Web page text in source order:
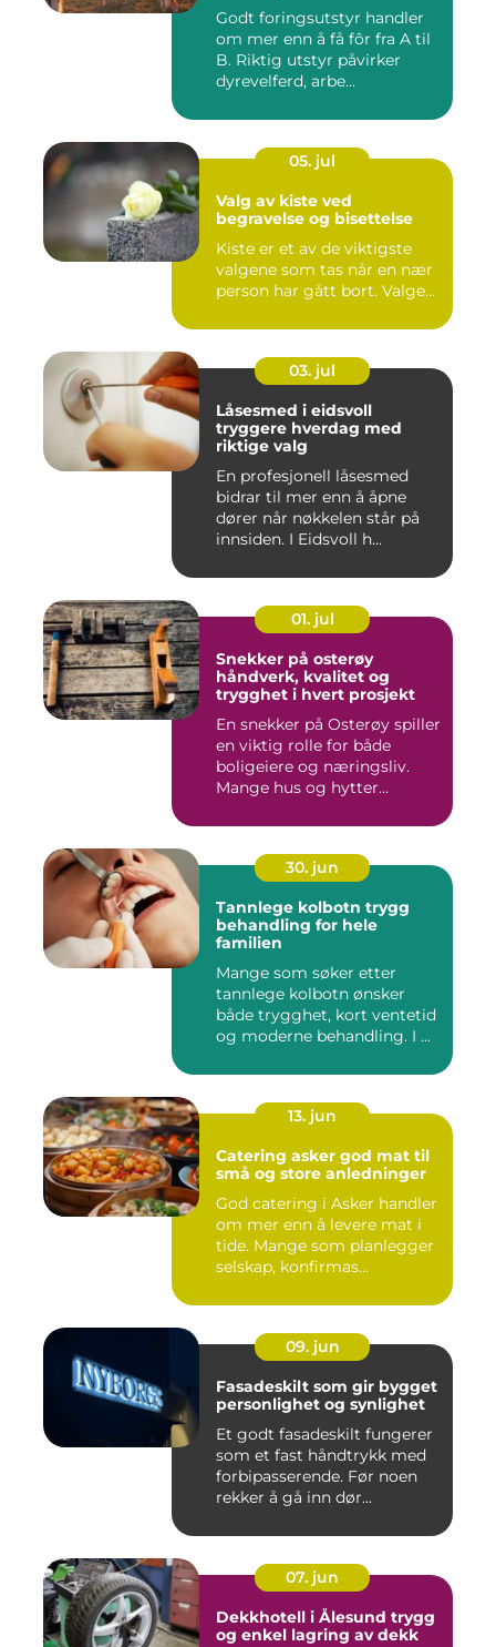
Godt foringsutstyr handler
om mer enn å få fôr fra A til
B. Riktig utstyr påvirker
dyrevelferd, arbe...
05. jul
Valg av kiste ved
begravelse og bisettelse
Kiste er et av de viktigste
valgene som tas når en nær
person har gått bort. Valge...
03. jul
Låsesmed i eidsvoll
tryggere hverdag med
riktige valg
En profesjonell låsesmed
bidrar til mer enn å åpne
dører når nøkkelen står på
innsiden. I Eidsvoll h...
01. jul
Snekker på osterøy
håndverk, kvalitet og
trygghet i hvert prosjekt
En snekker på Osterøy spiller
en viktig rolle for både
boligeiere og næringsliv.
Mange hus og hytter...
30. jun
Tannlege kolbotn trygg
behandling for hele
familien
Mange som søker etter
tannlege kolbotn ønsker
både trygghet, kort ventetid
og moderne behandling. I ...
13. jun
Catering asker god mat til
små og store anledninger
God catering i Asker handler
om mer enn å levere mat i
tide. Mange som planlegger
selskap, konfirmas...
09. jun
Fasadeskilt som gir bygget
personlighet og synlighet
Et godt fasadeskilt fungerer
som et fast håndtrykk med
forbipasserende. Før noen
rekker å gå inn dør...
07. jun
Dekkhotell i Ålesund trygg
og enkel lagring av dekk
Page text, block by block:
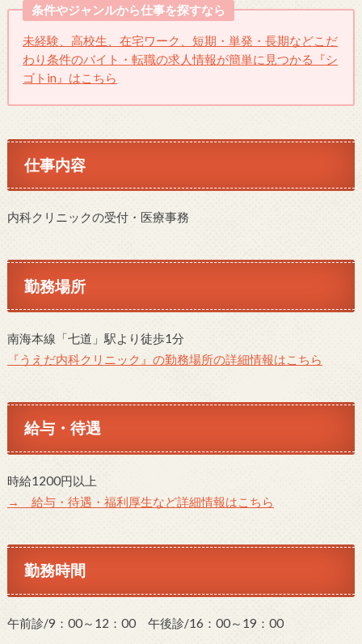
条件やジャンルから仕事を探すなら
未経験、高校生、在宅ワーク、短期・単発・長期などこだ
わり条件のバイト・転職の求人情報が簡単に見つかる『シ
ゴトin』はこちら
仕事内容
内科クリニックの受付・医療事務
勤務場所
南海本線「七道」駅より徒歩1分
『うえだ内科クリニック』の勤務場所の詳細情報はこちら
給与・待遇
時給1200円以上
→ 給与・待遇・福利厚生など詳細情報はこちら
勤務時間
午前診/9：00～12：00 午後診/16：00～19：00
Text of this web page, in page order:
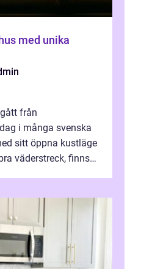
med unika
från
i många svenska
sitt öppna kustläge
väderstreck, finns
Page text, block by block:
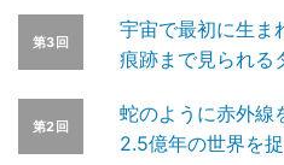
第3回
宇宙で最初に生ま
痕跡まで見られる
第2回
蛇のように赤外線
2.5億年の世界を
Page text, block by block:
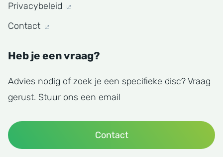
Privacybeleid
Contact
Heb je een vraag?
Advies nodig of zoek je een specifieke disc? Vraag
gerust. Stuur ons een email
Contact
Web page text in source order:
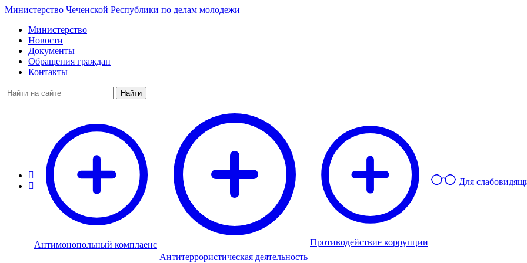
Министерство Чеченской Республики по делам молодежи
Министерство
Новости
Документы
Обращения граждан
Контакты
Найти
Антимонопольный комплаенс
Антитеррористическая деятельность
Противодействие коррупции
Для
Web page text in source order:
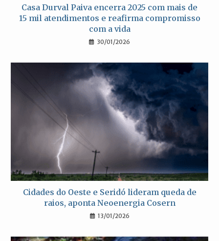
Casa Durval Paiva encerra 2025 com mais de
15 mil atendimentos e reafirma compromisso
com a vida
30/01/2026
Cidades do Oeste e Seridó lideram queda de
raios, aponta Neoenergia Cosern
13/01/2026
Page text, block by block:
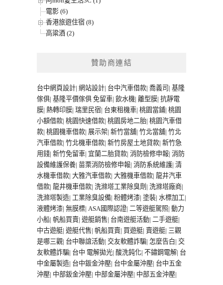
電影 (6)
香港旅遊住宿 (8)
高粱酒 (2)
贊助商連結
台中網頁設計| 網站設計| 台中汽車借款| 喬義司 | 基隆
傢俱| 基隆平價傢俱 免留車| 飲水機| 離型膜| 抗靜電
膜| 熱轉印膜| 瑞里民宿| 台東租機車| 桃園當鋪| 桃園
小額借款| 桃園快速借款| 桃園房地二胎| 桃園汽車借
款| 桃園機車借款| 展示架| 新竹當舖| 竹北當舖| 竹北
汽車借款| 竹北機車借款| 新竹房屋土地貸款| 新竹急
用錢| 新竹免留車| 宜蘭二胎貸款| 消防檢修申報| 消防
設備維護保養| 苗栗消防檢修申報| 消防系統維護| 清
水機車借款| 大雅汽車借款| 大雅機車借款| 龍井汽車
借款| 龍井機車借款| 洗滌塔工業除臭劑 | 洗滌塔廠商|
洗滌塔製造| 工業除臭設備| 粉體烤漆| 塗裝| 水標加工|
液體烤漆| 無膜標| ASA國際認證| 二等遊艇駕照| 動力
小船| 帆船買賣| 遊艇銷售| 台南遊艇活動| 二手遊艇|
中古遊艇| 遊艇代售| 帆船買賣| 買遊艇| 賣遊艇| 三觀
是哪三觀| 台中聯誼活動| 交友軟體詐騙| 怎麼告白| 交
友軟體詐騙| 台中 電解拋光| 酸洗鈍化| 不鏽鋼電解| 台
中金屬製造| 台中鈑金沖壓| 台中金屬沖壓| 台中五金
沖壓| 中部鈑金沖壓| 中部金屬沖壓| 中部五金沖壓|
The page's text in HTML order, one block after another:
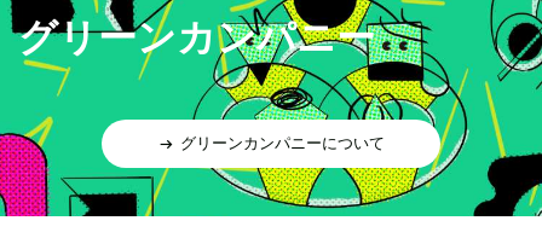
グリーンカンパニー
グリーンカンパニーについて

_INSTRUCTIONS TO FOLLOW:_ Before duplicating, set the pictures aside; then output exactly the lines from the one with "液體烤漆| 無膜標| ASA國際認證| 二等遊艇駕照| 動力" through the end of the records, and only those.

_ANSWER:_
液體烤漆| 無膜標| ASA國際認證| 二等遊艇駕照| 動力
小船| 帆船買賣| 遊艇銷售| 台南遊艇活動| 二手遊艇|
中古遊艇| 遊艇代售| 帆船買賣| 買遊艇| 賣遊艇| 三觀
是哪三觀| 台中聯誼活動| 交友軟體詐騙| 怎麼告白| 交
友軟體詐騙| 台中 電解拋光| 酸洗鈍化| 不鏽鋼電解| 台
中金屬製造| 台中鈑金沖壓| 台中金屬沖壓| 台中五金
沖壓| 中部鈑金沖壓| 中部金屬沖壓| 中部五金沖壓|
The page's text in HTML order, one block after another:
グリーンカンパニー
グリーンカンパニーについて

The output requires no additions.